__About this exercise__.
Exactly reproduce all the records, keeping pictures out of the copy.

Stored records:
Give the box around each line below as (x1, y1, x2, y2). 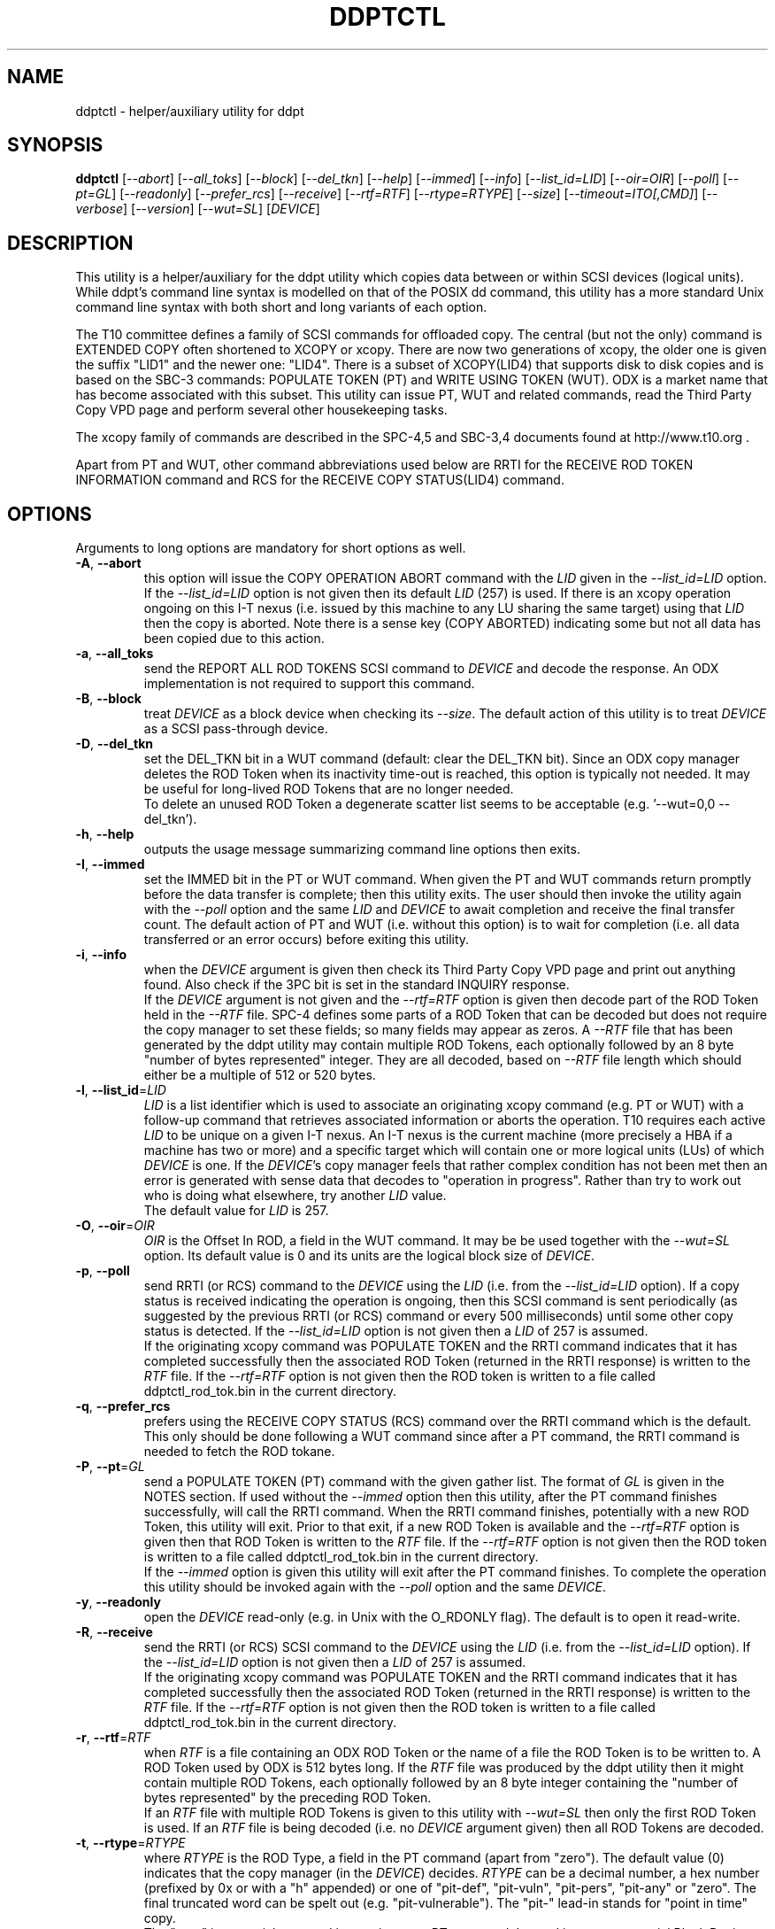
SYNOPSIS (7, 134, 104, 157)
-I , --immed (75, 856, 145, 872)
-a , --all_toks (75, 646, 154, 662)
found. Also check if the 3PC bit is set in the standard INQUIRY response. (143, 977, 570, 993)
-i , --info (75, 947, 127, 963)
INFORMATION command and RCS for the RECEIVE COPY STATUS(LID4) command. (75, 472, 564, 488)
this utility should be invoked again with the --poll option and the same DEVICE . (143, 1579, 606, 1595)
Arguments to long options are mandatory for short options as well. (75, 540, 466, 556)
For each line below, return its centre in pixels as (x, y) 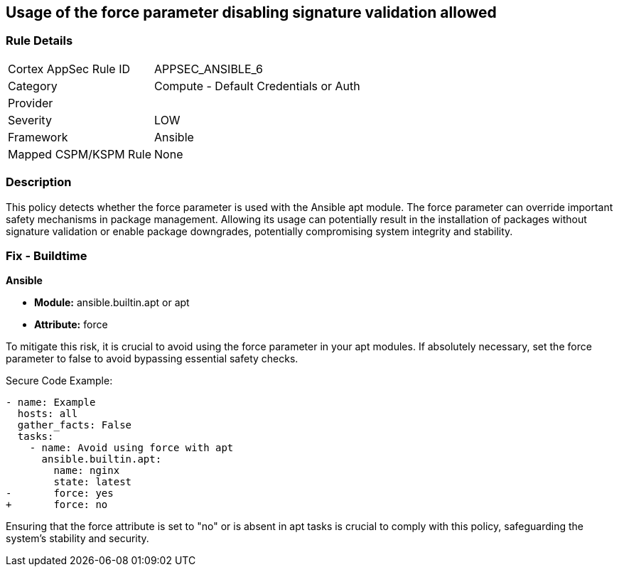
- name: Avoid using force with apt (131, 448)
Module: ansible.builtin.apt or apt (112, 303)
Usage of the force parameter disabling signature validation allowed (251, 12)
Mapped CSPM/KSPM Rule (80, 154)
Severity (30, 120)
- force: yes (60, 493)
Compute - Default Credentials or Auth (257, 86)
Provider (31, 103)
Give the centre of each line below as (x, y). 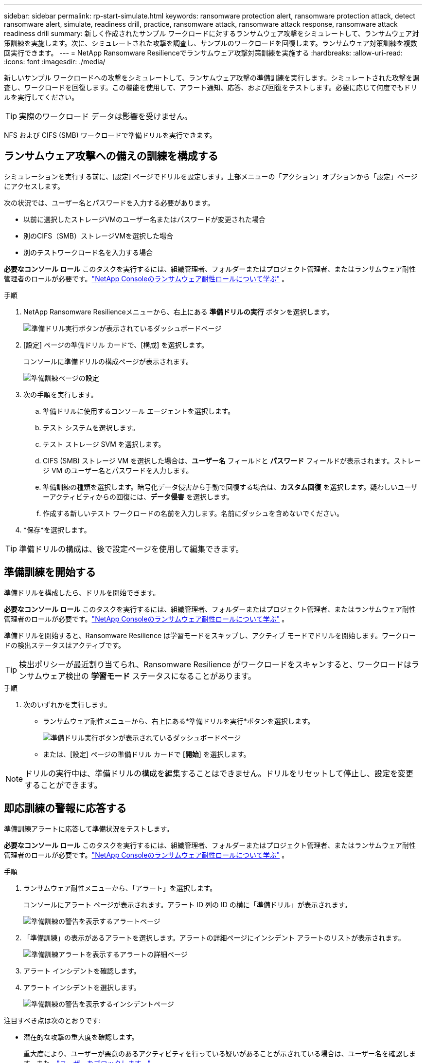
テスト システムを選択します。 (91, 427)
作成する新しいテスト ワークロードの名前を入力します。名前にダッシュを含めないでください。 (193, 513)
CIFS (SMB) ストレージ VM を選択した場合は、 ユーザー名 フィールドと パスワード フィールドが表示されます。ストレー (232, 460)
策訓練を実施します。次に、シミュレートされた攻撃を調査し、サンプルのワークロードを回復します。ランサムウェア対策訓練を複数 (211, 43)
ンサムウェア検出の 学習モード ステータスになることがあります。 (138, 676)
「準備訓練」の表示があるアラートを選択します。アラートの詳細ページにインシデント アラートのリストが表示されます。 (214, 937)
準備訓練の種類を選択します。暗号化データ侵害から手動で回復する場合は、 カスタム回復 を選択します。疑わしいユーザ (230, 487)
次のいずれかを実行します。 (67, 704)
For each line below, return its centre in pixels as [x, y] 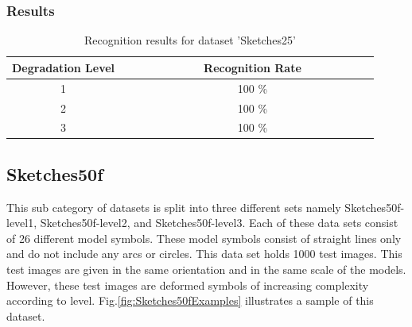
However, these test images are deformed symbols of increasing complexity [188, 285]
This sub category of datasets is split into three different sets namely [174, 207]
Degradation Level [64, 67]
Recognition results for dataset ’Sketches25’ [190, 40]
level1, [22, 223]
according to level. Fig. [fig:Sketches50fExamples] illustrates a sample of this [190, 300]
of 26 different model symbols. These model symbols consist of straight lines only [204, 238]
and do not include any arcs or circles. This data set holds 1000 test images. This [204, 254]
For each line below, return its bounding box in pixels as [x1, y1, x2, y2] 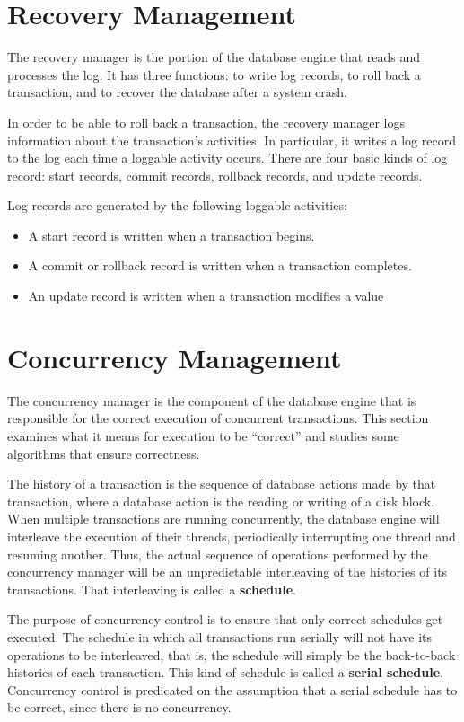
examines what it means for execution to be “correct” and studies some [7, 426, 399, 445]
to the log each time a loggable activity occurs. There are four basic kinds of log [7, 148, 448, 167]
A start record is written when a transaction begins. [28, 225, 315, 244]
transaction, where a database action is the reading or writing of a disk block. [7, 491, 435, 510]
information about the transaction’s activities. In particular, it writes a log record [7, 130, 456, 149]
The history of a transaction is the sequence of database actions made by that [7, 474, 436, 493]
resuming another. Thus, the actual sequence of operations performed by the [7, 544, 428, 563]
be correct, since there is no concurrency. [7, 698, 232, 717]
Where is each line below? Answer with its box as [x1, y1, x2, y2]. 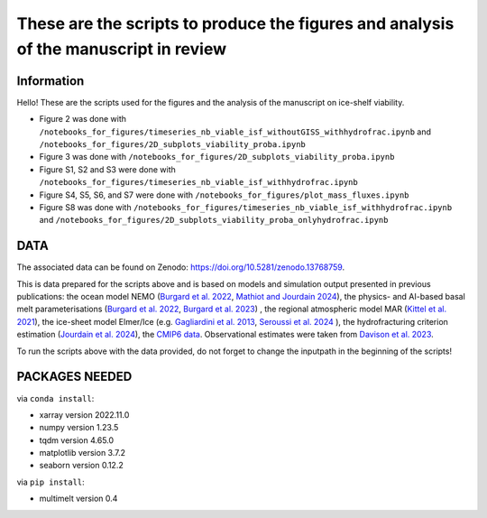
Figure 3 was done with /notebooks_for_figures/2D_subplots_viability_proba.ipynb [39, 152, 395, 162]
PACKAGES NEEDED [16, 369, 133, 384]
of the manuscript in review [16, 39, 227, 59]
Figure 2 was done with [39, 114, 126, 125]
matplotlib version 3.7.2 [39, 448, 126, 458]
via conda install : [16, 393, 95, 403]
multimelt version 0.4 [39, 493, 118, 504]
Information [16, 73, 85, 88]
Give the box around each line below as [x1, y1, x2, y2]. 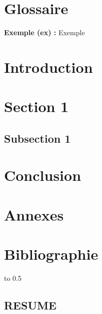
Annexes [4, 204, 64, 225]
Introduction [4, 56, 93, 77]
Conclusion [4, 165, 81, 185]
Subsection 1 [4, 130, 71, 146]
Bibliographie [4, 244, 98, 264]
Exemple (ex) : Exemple [4, 27, 85, 38]
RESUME [4, 297, 56, 313]
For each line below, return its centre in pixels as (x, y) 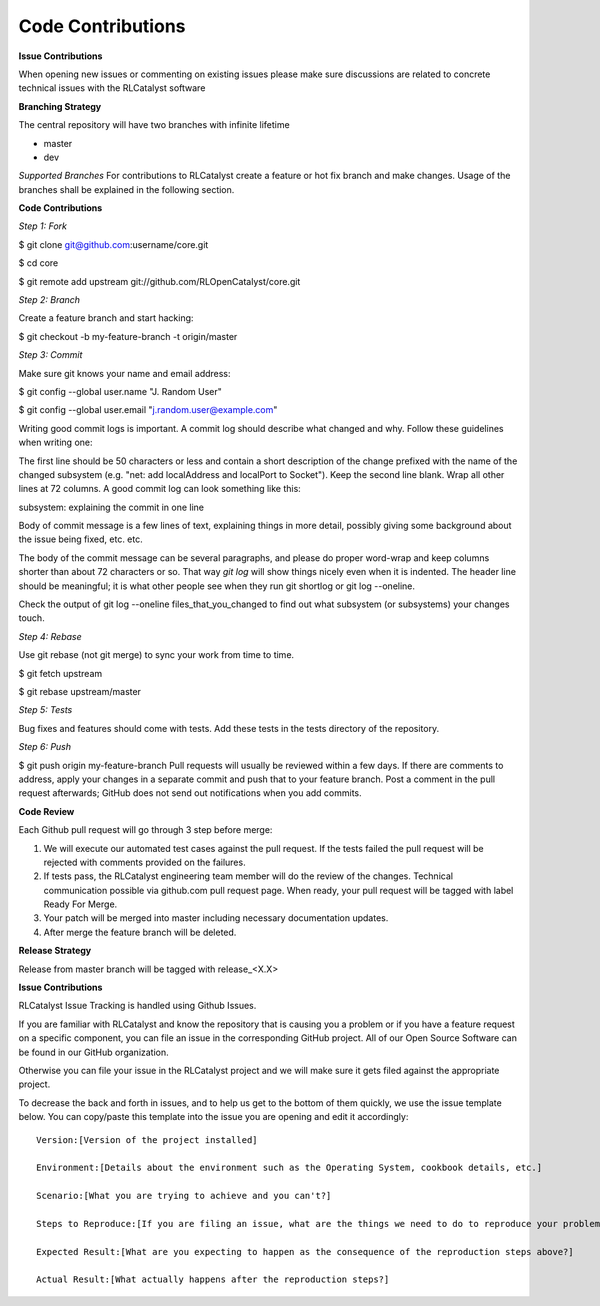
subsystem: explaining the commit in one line (111, 507)
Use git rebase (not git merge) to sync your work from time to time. (156, 655)
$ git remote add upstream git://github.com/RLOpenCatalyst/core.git (159, 281)
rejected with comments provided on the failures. (144, 862)
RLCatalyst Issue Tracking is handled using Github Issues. (137, 1006)
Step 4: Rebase (50, 636)
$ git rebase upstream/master (80, 691)
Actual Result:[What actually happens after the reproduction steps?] (213, 1279)

__Solution__.
Give the box around each line below as (x1, y1, x2, y2). 
SYNOPSIS (7, 134, 104, 157)
-I , --immed (75, 856, 145, 872)
-a , --all_toks (75, 646, 154, 662)
found. Also check if the 3PC bit is set in the standard INQUIRY response. (143, 977, 570, 993)
-i , --info (75, 947, 127, 963)
INFORMATION command and RCS for the RECEIVE COPY STATUS(LID4) command. (75, 472, 564, 488)
this utility should be invoked again with the --poll option and the same DEVICE . (143, 1579, 606, 1595)
Arguments to long options are mandatory for short options as well. (75, 540, 466, 556)
For each line below, return its centre in pixels as (x, y) 
- name: Avoid using force with apt (131, 448)
Module: ansible.builtin.apt or apt (112, 303)
Usage of the force parameter disabling signature validation allowed (251, 12)
Mapped CSPM/KSPM Rule (80, 154)
Severity (30, 120)
- force: yes (60, 493)
Compute - Default Credentials or Auth (257, 86)
Provider (31, 103)
Give the centre of each line below as (x, y). 
テスト システムを選択します。 (91, 427)
作成する新しいテスト ワークロードの名前を入力します。名前にダッシュを含めないでください。 (193, 513)
CIFS (SMB) ストレージ VM を選択した場合は、 ユーザー名 フィールドと パスワード フィールドが表示されます。ストレー (232, 460)
策訓練を実施します。次に、シミュレートされた攻撃を調査し、サンプルのワークロードを回復します。ランサムウェア対策訓練を複数 (211, 43)
ンサムウェア検出の 学習モード ステータスになることがあります。 (138, 676)
「準備訓練」の表示があるアラートを選択します。アラートの詳細ページにインシデント アラートのリストが表示されます。 (214, 937)
準備訓練の種類を選択します。暗号化データ侵害から手動で回復する場合は、 カスタム回復 を選択します。疑わしいユーザ (230, 487)
次のいずれかを実行します。 (67, 704)
For each line below, return its centre in pixels as [x, y] 
However, these test images are deformed symbols of increasing complexity [188, 285]
This sub category of datasets is split into three different sets namely [174, 207]
Degradation Level [64, 67]
Recognition results for dataset ’Sketches25’ [190, 40]
level1, [22, 223]
according to level. Fig. [fig:Sketches50fExamples] illustrates a sample of this [190, 300]
of 26 different model symbols. These model symbols consist of straight lines only [204, 238]
and do not include any arcs or circles. This data set holds 1000 test images. This [204, 254]
For each line below, return its bounding box in pixels as [x1, y1, x2, y2] 
examines what it means for execution to be “correct” and studies some [7, 426, 399, 445]
to the log each time a loggable activity occurs. There are four basic kinds of log [7, 148, 448, 167]
A start record is written when a transaction begins. [28, 225, 315, 244]
transaction, where a database action is the reading or writing of a disk block. [7, 491, 435, 510]
information about the transaction’s activities. In particular, it writes a log record [7, 130, 456, 149]
The history of a transaction is the sequence of database actions made by that [7, 474, 436, 493]
resuming another. Thus, the actual sequence of operations performed by the [7, 544, 428, 563]
be correct, since there is no concurrency. [7, 698, 232, 717]
Where is each line below? Answer with its box as [x1, y1, x2, y2]. 
Figure 3 was done with /notebooks_for_figures/2D_subplots_viability_proba.ipynb [39, 152, 395, 162]
PACKAGES NEEDED [16, 369, 133, 384]
of the manuscript in review [16, 39, 227, 59]
Figure 2 was done with [39, 114, 126, 125]
matplotlib version 3.7.2 [39, 448, 126, 458]
via conda install : [16, 393, 95, 403]
multimelt version 0.4 [39, 493, 118, 504]
Information [16, 73, 85, 88]
Give the box around each line below as [x1, y1, x2, y2]. 
Annexes [4, 204, 64, 225]
Introduction [4, 56, 93, 77]
Conclusion [4, 165, 81, 185]
Subsection 1 [4, 130, 71, 146]
Bibliographie [4, 244, 98, 264]
Exemple (ex) : Exemple [4, 27, 85, 38]
RESUME [4, 297, 56, 313]
For each line below, return its centre in pixels as (x, y) 
subsystem: explaining the commit in one line (111, 507)
Use git rebase (not git merge) to sync your work from time to time. (156, 655)
$ git remote add upstream git://github.com/RLOpenCatalyst/core.git (159, 281)
rejected with comments provided on the failures. (144, 862)
RLCatalyst Issue Tracking is handled using Github Issues. (137, 1006)
Step 4: Rebase (50, 636)
$ git rebase upstream/master (80, 691)
Actual Result:[What actually happens after the reproduction steps?] (213, 1279)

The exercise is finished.